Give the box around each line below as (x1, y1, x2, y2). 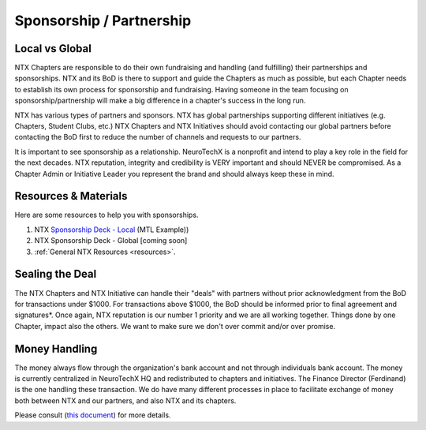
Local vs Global (14, 42, 92, 55)
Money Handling (14, 342, 98, 355)
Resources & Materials (14, 189, 128, 203)
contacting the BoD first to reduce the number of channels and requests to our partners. (14, 133, 301, 142)
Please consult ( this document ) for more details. (14, 410, 171, 420)
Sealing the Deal (14, 267, 97, 281)
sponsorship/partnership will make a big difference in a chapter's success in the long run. (14, 95, 306, 106)
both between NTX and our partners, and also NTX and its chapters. (14, 395, 237, 406)
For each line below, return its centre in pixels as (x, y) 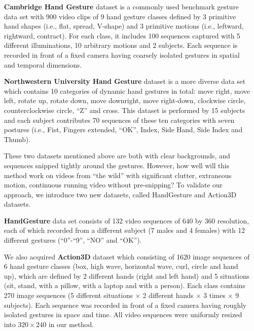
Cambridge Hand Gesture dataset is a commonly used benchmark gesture (121, 6)
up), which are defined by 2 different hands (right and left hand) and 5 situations (127, 276)
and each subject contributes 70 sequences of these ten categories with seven (119, 120)
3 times (214, 295)
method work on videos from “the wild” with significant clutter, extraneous (118, 175)
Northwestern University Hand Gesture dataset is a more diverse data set (125, 81)
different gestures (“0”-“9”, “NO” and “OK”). (73, 240)
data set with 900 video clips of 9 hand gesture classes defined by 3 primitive (120, 16)

------------------------------------------------------------

WHAT IS EXPECTED: Would you restate the listing word for word and leave every picture out?

ANSWER BOX:
Give the box around each line below as (x1, y1, x2, y2). 
Local vs Global (14, 42, 92, 55)
Money Handling (14, 342, 98, 355)
Resources & Materials (14, 189, 128, 203)
contacting the BoD first to reduce the number of channels and requests to our partners. (14, 133, 301, 142)
Please consult ( this document ) for more details. (14, 410, 171, 420)
Sealing the Deal (14, 267, 97, 281)
sponsorship/partnership will make a big difference in a chapter's success in the long run. (14, 95, 306, 106)
both between NTX and our partners, and also NTX and its chapters. (14, 395, 237, 406)
For each line below, return its centre in pixels as (x, y) 
Cambridge Hand Gesture dataset is a commonly used benchmark gesture (121, 6)
up), which are defined by 2 different hands (right and left hand) and 5 situations (127, 276)
and each subject contributes 70 sequences of these ten categories with seven (119, 120)
3 times (214, 295)
method work on videos from “the wild” with significant clutter, extraneous (118, 175)
Northwestern University Hand Gesture dataset is a more diverse data set (125, 81)
different gestures (“0”-“9”, “NO” and “OK”). (73, 240)
data set with 900 video clips of 9 hand gesture classes defined by 3 primitive (120, 16)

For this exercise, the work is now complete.